Truth be told: I am a slow reader.

But while this could be an issue when reading for research or study purposes, I think it’s a blessing when reading for pleasure, be it fiction or non-fiction novels.

Each word takes its time: it’s absorbed, sunk in, felt.

I am part of the story, I notice each character’s traits.

Each book opens a completely new dimension.

Some say it’s escapism, I say it’s more than that. It’s curiosity, creativity and discovering a new world with the eyes of a child, where each page you turn brings you new possibilities.

Developing empathy

As I kept reading, I learnt that a 2013 study shows a link between reading fiction and the ability to imagine other people mental states, i.e. empathy.

As a kid and until now, many fiction and non-fiction characters have moved me so much that they’ve left their mark on me.
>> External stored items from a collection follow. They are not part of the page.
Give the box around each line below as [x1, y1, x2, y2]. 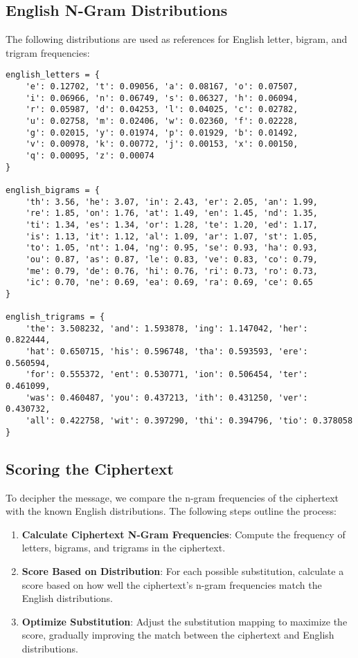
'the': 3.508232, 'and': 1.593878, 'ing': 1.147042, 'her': [25, 323, 308, 333]
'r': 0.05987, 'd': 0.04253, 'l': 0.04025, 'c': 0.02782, [25, 104, 298, 115]
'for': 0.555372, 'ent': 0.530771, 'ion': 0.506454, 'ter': [25, 369, 308, 380]
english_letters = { [6, 70, 100, 80]
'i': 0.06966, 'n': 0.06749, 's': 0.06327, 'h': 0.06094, [25, 93, 298, 103]
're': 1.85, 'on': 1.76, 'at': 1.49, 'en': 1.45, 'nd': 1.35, [25, 208, 319, 219]
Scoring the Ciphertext [6, 457, 174, 479]
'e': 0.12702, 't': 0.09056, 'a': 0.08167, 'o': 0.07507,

Sometimes and long after I’ve read a book, I catch myself thinking of the plot, twists or characters whenever I am going through a time that reminds me of what I felt while reading.
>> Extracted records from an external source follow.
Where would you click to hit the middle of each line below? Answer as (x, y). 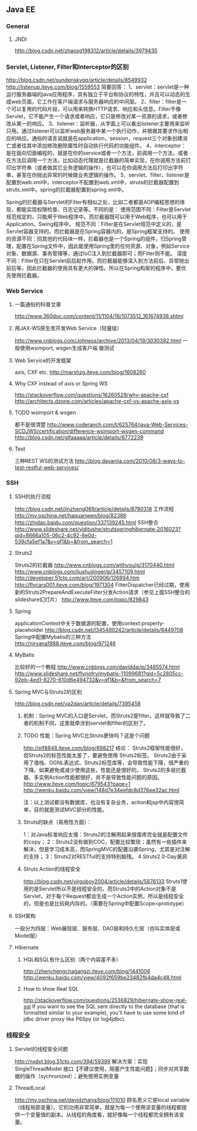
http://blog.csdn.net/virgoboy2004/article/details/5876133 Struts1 (103, 881)
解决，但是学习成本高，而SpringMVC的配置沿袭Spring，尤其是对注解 (107, 849)
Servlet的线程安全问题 (41, 1049)
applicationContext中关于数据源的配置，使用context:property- (90, 623)
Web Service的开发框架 (43, 361)
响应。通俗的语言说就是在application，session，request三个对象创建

A beloved book, entwined with our lives, can anchor us in difficult times or become a sail, drawing us forward.

Many times, knowing that someone else in the world went through the same thing as me made me feel I wasn’t alone and brought me comfort. If someone else managed to go through it, why couldn’t I?

As Charles William Elliot says:

Books are the quietest and most constant of friends, they are the most accessible and wisest of counsellors, and the most patient of teachers.


The definition of bibliotherapy has evolved over time. In its more basic form, bibliotherapy uses books to aid people in solving the issues that they may be facing at a particular time in their life.

While the word bibliotherapy has been creating a buzz recently and getting more media coverage, the ancient Greeks posted signs above library doors, informing readers that they were entering a healing place for the soul.

I had friends “prescribing” me books when I was heart broken. And I take self-prescription seriously: I read many book reviews online to help me pick the best book. The one that will have the most meaning to me.

No doubt bibliotherapy is becoming popular. Have you tried it?